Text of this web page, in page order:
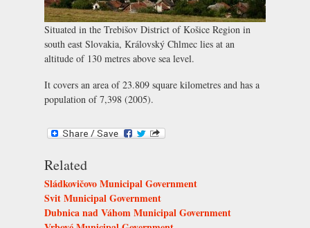
Situated in the Trebišov District of Košice Region in
south east Slovakia, Královský Chlmec lies at an
altitude of 130 metres above sea level.
It covers an area of 23.809 square kilometres and has a
population of 7,398 (2005).
Related
Sládkovičovo Municipal Government
Svit Municipal Government
Dubnica nad Váhom Municipal Government
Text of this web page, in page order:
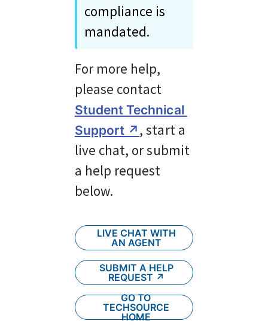
compliance is
mandated.
For more help,
please contact
Student Technical
Support ↗︎ , start a
live chat, or submit
a help request
below.
LIVE CHAT WITH
AN AGENT
SUBMIT A HELP
REQUEST ↗︎
GO TO
TECHSOURCE
HOME
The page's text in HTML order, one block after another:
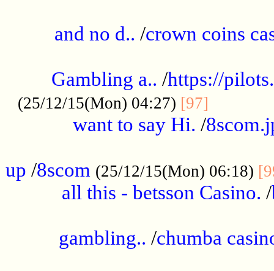
and no d.. /crown coins
Gambling a.. /https://
(25/12/15(Mon) 04:27) [97]
want to say Hi. /
up /8scom (25/12/15(Mon) 06:18)
all this - betsson Casino. /
gambling.. /chumba
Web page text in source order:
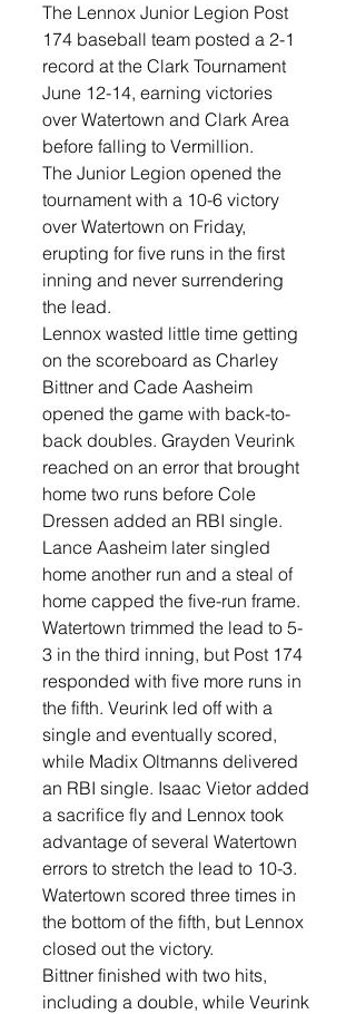
The Lennox Junior Legion Post
174 baseball team posted a 2-1
record at the Clark Tournament
June 12-14, earning victories
over Watertown and Clark Area
before falling to Vermillion.
The Junior Legion opened the
tournament with a 10-6 victory
over Watertown on Friday,
erupting for five runs in the first
inning and never surrendering
the lead.
Lennox wasted little time getting
on the scoreboard as Charley
Bittner and Cade Aasheim
opened the game with back-to-
back doubles. Grayden Veurink
reached on an error that brought
home two runs before Cole
Dressen added an RBI single.
Lance Aasheim later singled
home another run and a steal of
home capped the five-run frame.
Watertown trimmed the lead to 5-
3 in the third inning, but Post 174
responded with five more runs in
the fifth. Veurink led off with a
single and eventually scored,
while Madix Oltmanns delivered
an RBI single. Isaac Vietor added
a sacrifice fly and Lennox took
advantage of several Watertown
errors to stretch the lead to 10-3.
Watertown scored three times in
the bottom of the fifth, but Lennox
closed out the victory.
Bittner finished with two hits,
including a double, while Veurink
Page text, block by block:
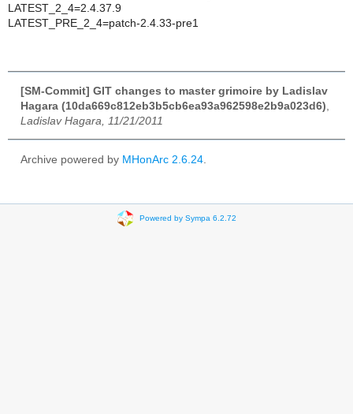
LATEST_2_4=2.4.37.9
LATEST_PRE_2_4=patch-2.4.33-pre1
[SM-Commit] GIT changes to master grimoire by Ladislav
Hagara (10da669c812eb3b5cb6ea93a962598e2b9a023d6)
Ladislav Hagara, 11/21/2011
Archive powered by MHonArc 2.6.24
Powered by Sympa 6.2.72

## Task to complete
Write out the lines above, starting at the line that contains "Archive powered by MHonArc 2.6.24" and ending with the final line, and nothing else; copy them exactly.

## Output of the task
Archive powered by MHonArc 2.6.24
Powered by Sympa 6.2.72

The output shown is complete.